▶ What you have to do:
Directions for the data below: repeat exactly the lines from the one with "2026’da 58 bin 519 canlı" through the one with "Lo que los protegerá", both included, and omit all pictures.

[Opening Records for the exercise section]

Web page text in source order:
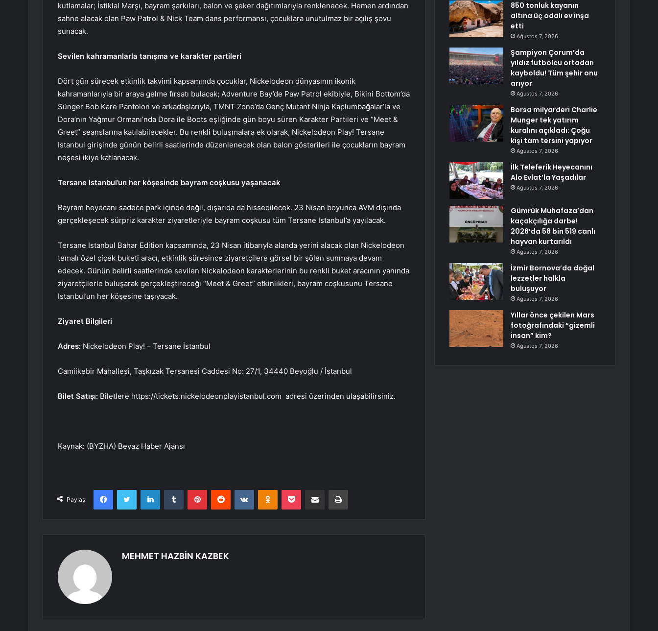
kutlamalar; İstiklal Marşı, bayram şarkıları, balon ve şeker dağıtımlarıyla renklenecek. Hemen ardından
sahne alacak olan Paw Patrol & Nick Team dans performansı, çocuklara unutulmaz bir açılış şovu
sunacak.
Sevilen kahramanlarla tanışma ve karakter partileri
Dört gün sürecek etkinlik takvimi kapsamında çocuklar, Nickelodeon dünyasının ikonik
kahramanlarıyla bir araya gelme fırsatı bulacak; Adventure Bay’de Paw Patrol ekibiyle, Bikini Bottom’da
Sünger Bob Kare Pantolon ve arkadaşlarıyla, TMNT Zone’da Genç Mutant Ninja Kaplumbağalar’la ve
Dora’nın Yağmur Ormanı’nda Dora ile Boots eşliğinde gün boyu süren Karakter Partileri ve “Meet &
Greet” seanslarına katılabilecekler. Bu renkli buluşmalara ek olarak, Nickelodeon Play! Tersane
Istanbul girişinde günün belirli saatlerinde düzenlenecek olan balon gösterileri ile çocukların bayram
neşesi ikiye katlanacak.
Tersane Istanbul’un her köşesinde bayram coşkusu yaşanacak
Bayram heyecanı sadece park içinde değil, dışarıda da hissedilecek. 23 Nisan boyunca AVM dışında
gerçekleşecek sürpriz karakter ziyaretleriyle bayram coşkusu tüm Tersane Istanbul’a yayılacak.
Tersane Istanbul Bahar Edition kapsamında, 23 Nisan itibarıyla alanda yerini alacak olan Nickelodeon
temalı özel çiçek buketi aracı, etkinlik süresince ziyaretçilere görsel bir şölen sunmaya devam
edecek. Günün belirli saatlerinde sevilen Nickelodeon karakterlerinin bu renkli buket aracının yanında
ziyaretçilerle buluşarak gerçekleştireceği “Meet & Greet” etkinlikleri, bayram coşkusunu Tersane
Istanbul’un her köşesine taşıyacak.
Ziyaret Bilgileri
Adres: Nickelodeon Play! – Tersane İstanbul
Camiikebir Mahallesi, Taşkızak Tersanesi Caddesi No: 27/1, 34440 Beyoğlu / İstanbul
Bilet Satışı: Biletlere https://tickets.nickelodeonplayistanbul.com adresi üzerinden ulaşabilirsiniz.
Kaynak: (BYZHA) Beyaz Haber Ajansı
Paylaş
FacebookTwitter LinkedInTumblr PinterestReddit VKontakteOdnoklassniki
Pocket E-Posta ile paylaş Yazdır
MEHMET HAZBİN KAZBEK
850 tonluk kayanın
altına üç odalı ev inşa
etti
Ağustos 7, 2026
Şampiyon Çorum’da
yıldız futbolcu ortadan
kayboldu! Tüm şehir onu
arıyor
Ağustos 7, 2026
Borsa milyarderi Charlie
Munger tek yatırım
kuralını açıkladı: Çoğu
kişi tam tersini yapıyor
Ağustos 7, 2026
İlk Teleferik Heyecanını
Alo Evlat’la Yaşadılar
Ağustos 7, 2026
Gümrük Muhafaza’dan
kaçakçılığa darbe!
2026’da 58 bin 519 canlı
hayvan kurtarıldı
Ağustos 7, 2026
İzmir Bornova’da doğal
lezzetler halkla
buluşuyor
Ağustos 7, 2026
Yıllar önce çekilen Mars
fotoğrafındaki “gizemli
insan” kim?
Ağustos 7, 2026
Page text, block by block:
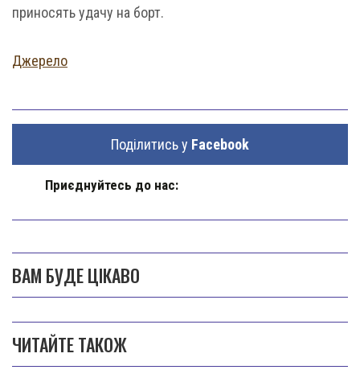
приносять удачу на борт.
Джерело
Поділитись у Facebook
Приєднуйтесь до нас:
ВАМ БУДЕ ЦІКАВО
ЧИТАЙТЕ ТАКОЖ
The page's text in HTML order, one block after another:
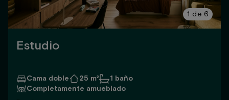
1 de 6
Estudio
Cama doble 25 m²
1 baño
Completamente amueblado
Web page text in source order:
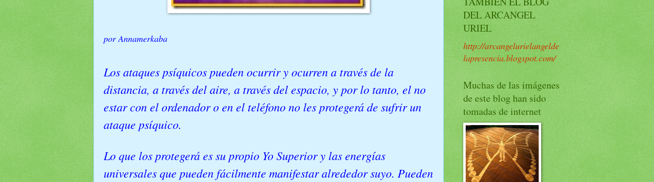
por Annamerkaba
Los ataques psíquicos pueden ocurrir y ocurren a través de la
distancia, a través del aire, a través del espacio, y por lo tanto, el no
estar con el ordenador o en el teléfono no les protegerá de sufrir un
ataque psíquico.
Lo que los protegerá es su propio Yo Superior y las energías
universales que pueden fácilmente manifestar alrededor suyo. Pueden
DEL ARCANGEL
URIEL
http://arcangelurielangelde
lapresencia.blogspot.com/
Muchas de las imágenes
de este blog han sido
tomadas de internet
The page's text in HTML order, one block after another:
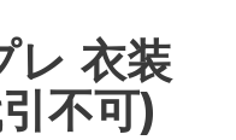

[Closing Records for the exercise section]

▶ Expected answer:
2026’da 58 bin 519 canlı
hayvan kurtarıldı
Ağustos 7, 2026
İzmir Bornova’da doğal
lezzetler halkla
buluşuyor
Ağustos 7, 2026
Yıllar önce çekilen Mars
fotoğrafındaki “gizemli
insan” kim?
Ağustos 7, 2026
Page text, block by block:
приносять удачу на борт.
Джерело
Поділитись у Facebook
Приєднуйтесь до нас:
ВАМ БУДЕ ЦІКАВО
ЧИТАЙТЕ ТАКОЖ
The page's text in HTML order, one block after another:
1 de 6
Estudio
Cama doble 25 m²
1 baño
Completamente amueblado
Web page text in source order:
por Annamerkaba
Los ataques psíquicos pueden ocurrir y ocurren a través de la
distancia, a través del aire, a través del espacio, y por lo tanto, el no
estar con el ordenador o en el teléfono no les protegerá de sufrir un
ataque psíquico.
Lo que los protegerá es su propio Yo Superior y las energías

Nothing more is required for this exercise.